▶ _What you have to do_:
The answer is the exact text of every line from the one that contains "edquota - edit user quotas [51, 70, 158, 81]" to the final line of the entries below, with pictures left out.

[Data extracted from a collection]
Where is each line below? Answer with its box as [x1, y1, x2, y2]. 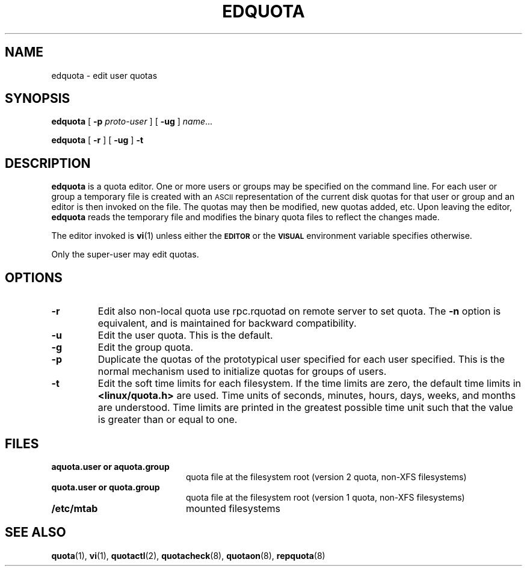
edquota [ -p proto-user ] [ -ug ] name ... [51, 116, 213, 127]
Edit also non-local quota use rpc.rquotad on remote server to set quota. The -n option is [97, 305, 501, 318]
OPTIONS [5, 270, 63, 285]
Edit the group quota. [97, 341, 194, 354]
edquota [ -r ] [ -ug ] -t [51, 135, 144, 146]
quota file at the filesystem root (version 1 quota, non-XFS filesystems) [186, 492, 465, 502]
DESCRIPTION [5, 155, 91, 171]
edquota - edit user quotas [51, 70, 158, 81]
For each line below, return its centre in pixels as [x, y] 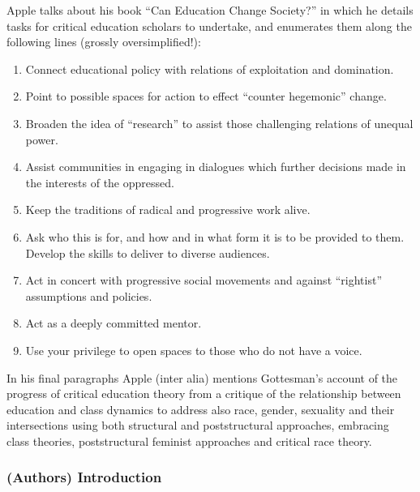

▶ _Answer to the exercise_:
edquota - edit user quotas [51, 70, 158, 81]
For each line below, return its centre in pixels as [x, y] 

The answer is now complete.